On the Campaign Trail

  • On Monday, GOP presidential candidate and former House Speaker Newt Gingrich (R) sought to clarify comments he made over the weekend on NBC’s “Meet the Press” that some observers interpreted as support for the individual mandate provision in the federal health reform law. In a video on his website, Gingrich said, “I am completely opposed to the ObamaCare mandate on individuals,” adding that he believes “it is fundamentally wrong and … unconstitutional” (O’Brien, “Ballot Box,” The Hill, 5/16).

In the Courts

  • Two of the three judges from the Sixth U.S. Circuit Court of Appeals in Cincinnati who will hear a Michigan lawsuit on the constitutionality of the federal health reform law were nominated by Republican presidents.
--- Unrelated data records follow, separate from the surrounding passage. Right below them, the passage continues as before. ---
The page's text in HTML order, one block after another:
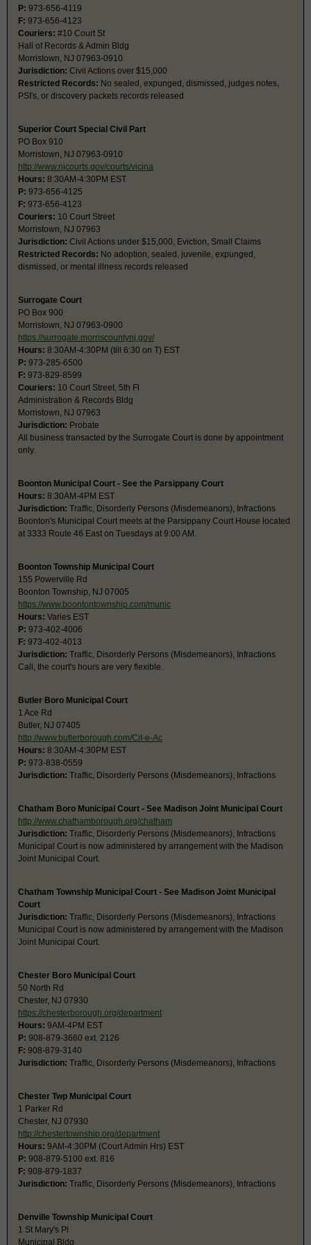
P: 973-656-4119
F: 973-656-4123
Couriers: #10 Court St
Hall of Records & Admin Bldg
Morristown, NJ 07963-0910
Jurisdiction: Civil Actions over $15,000
Restricted Records: No sealed, expunged, dismissed, judges notes,
PSI's, or discovery packets records released
Superior Court Special Civil Part
PO Box 910
Morristown, NJ 07963-0910
http://www.njcourts.gov/courts/vicina
Hours: 8:30AM-4:30PM EST
P: 973-656-4125
F: 973-656-4123
Couriers: 10 Court Street
Morristown, NJ 07963
Jurisdiction: Civil Actions under $15,000, Eviction, Small Claims
Restricted Records: No adoption, sealed, juvenile, expunged,
dismissed, or mental illness records released
Surrogate Court
PO Box 900
Morristown, NJ 07963-0900
https://surrogate.morriscountynj.gov/
Hours: 8:30AM-4:30PM (till 6:30 on T) EST
P: 973-285-6500
F: 973-829-8599
Couriers: 10 Court Street, 5th Fl
Administration & Records Bldg
Morristown, NJ 07963
Jurisdiction: Probate
All business transacted by the Surrogate Court is done by appointment
only.
Boonton Municipal Court - See the Parsippany Court
Hours: 8:30AM-4PM EST
Jurisdiction: Traffic, Disorderly Persons (Misdemeanors), Infractions
Boonton's Municipal Court meets at the Parsippany Court House located
at 3333 Route 46 East on Tuesdays at 9:00 AM.
Boonton Township Municipal Court
155 Powerville Rd
Boonton Township, NJ 07005
https://www.boontontownship.com/munic
Hours: Varies EST
P: 973-402-4006
F: 973-402-4013
Jurisdiction: Traffic, Disorderly Persons (Misdemeanors), Infractions
Call, the court's hours are very flexible.
Butler Boro Municipal Court
1 Ace Rd
Butler, NJ 07405
http://www.butlerborough.com/Cit-e-Ac
Hours: 8:30AM-4:30PM EST
P: 973-838-0559
Jurisdiction: Traffic, Disorderly Persons (Misdemeanors), Infractions
Chatham Boro Municipal Court - See Madison Joint Municipal Court
http://www.chathamborough.org/chatham
Jurisdiction: Traffic, Disorderly Persons (Misdemeanors), Infractions
Municipal Court is now administered by arrangement with the Madison
Joint Municipal Court.
Chatham Township Municipal Court - See Madison Joint Municipal
Court
Jurisdiction: Traffic, Disorderly Persons (Misdemeanors), Infractions
Municipal Court is now administered by arrangement with the Madison
Joint Municipal Court.
Chester Boro Municipal Court
50 North Rd
Chester, NJ 07930
https://chesterborough.org/department
Hours: 9AM-4PM EST
P: 908-879-3660 ext. 2126
F: 908-879-3140
Jurisdiction: Traffic, Disorderly Persons (Misdemeanors), Infractions
Chester Twp Municipal Court
1 Parker Rd
Chester, NJ 07930
http://chestertownship.org/department
Hours: 9AM-4:30PM (Court Admin Hrs) EST
P: 908-879-5100 ext. 816
F: 908-879-1837
Jurisdiction: Traffic, Disorderly Persons (Misdemeanors), Infractions
Denville Township Municipal Court
1 St Mary's Pl
Municipal Bldg
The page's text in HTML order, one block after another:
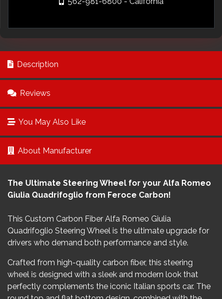
Description
Reviews
You May Also Like
About Manufacturer
The Ultimate Steering Wheel for your Alfa Romeo
Giulia Quadrifoglio from Feroce Carbon!
This Custom Carbon Fiber Alfa Romeo Giulia
Quadrifoglio Steering Wheel is the ultimate upgrade for
drivers who demand both performance and style.
Crafted from high-quality carbon fiber, this steering
wheel is designed with a sleek and modern look that
perfectly complements the iconic Italian sports car. The
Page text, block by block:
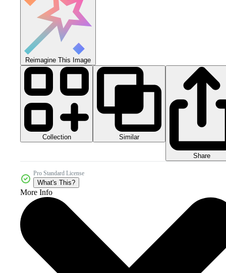
Reimagine This Image
Collection Similar
Share
Pro Standard License
What's This?
More Info
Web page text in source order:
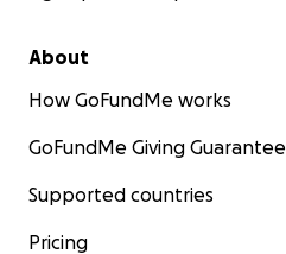
About
How GoFundMe works
GoFundMe Giving Guarantee
Supported countries
Pricing
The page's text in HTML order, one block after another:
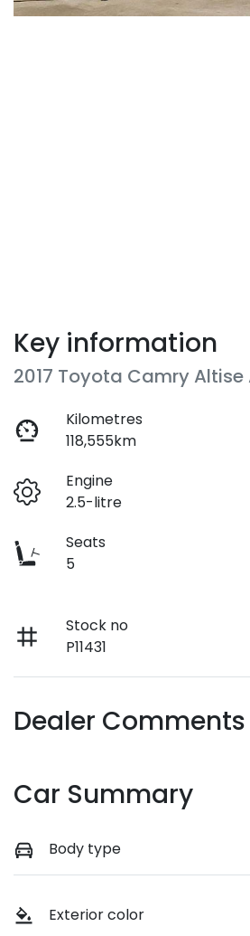
Key information
2017 Toyota Camry Altise
Kilometres
118,555km
Engine
2.5-litre
Seats
5
Stock no
P11431
Dealer Comments
Car Summary
Body type
Exterior color
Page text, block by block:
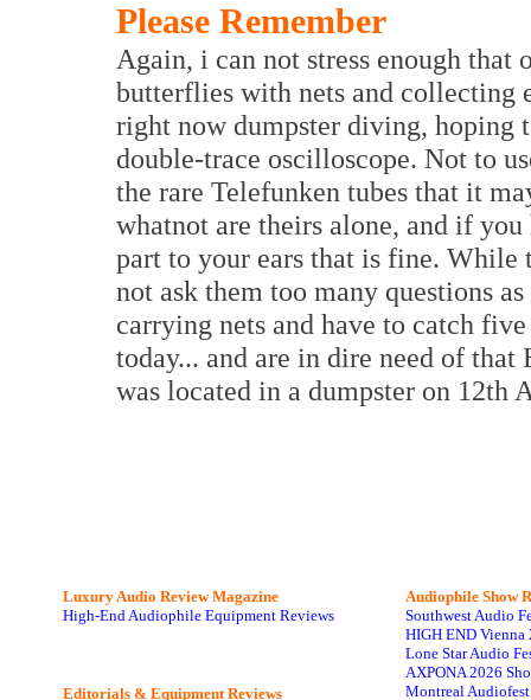
Please Remember
Again, i can not stress enough
butterflies with nets and collecting
right now dumpster diving, hoping
double-trace oscilloscope. Not to
the rare Telefunken tubes that it
whatnot are theirs alone, and if
part to your ears that is fine. While
not ask them too many questions
carrying nets and have to catch
today... and are in dire need of
was located in a dumpster on 12th
Luxury Audio Review Magazine
High-End Audiophile Equipment Reviews
Editorials & Equipment Reviews
Audiophile Show
Southwest Audio
HIGH END Vienna
Lone Star Audio
AXPONA 2026
Montreal

In the case — filed by the Thomas More Law Center in Ann Arbor, Mich. — a U.S. district court judge declared the law constitutional, prompting the center to appeal the ruling. The judges who will hear the case on June 1 are: Circuit Judge Boyce Martin, who was appointed by President Carter; Circuit Judge Jeffrey Sutton, who was appointed by President George W. Bush; and U.S. District Judge James Graham, who was appointed by President Reagan (Norman, CQ HealthBeat, 5/11).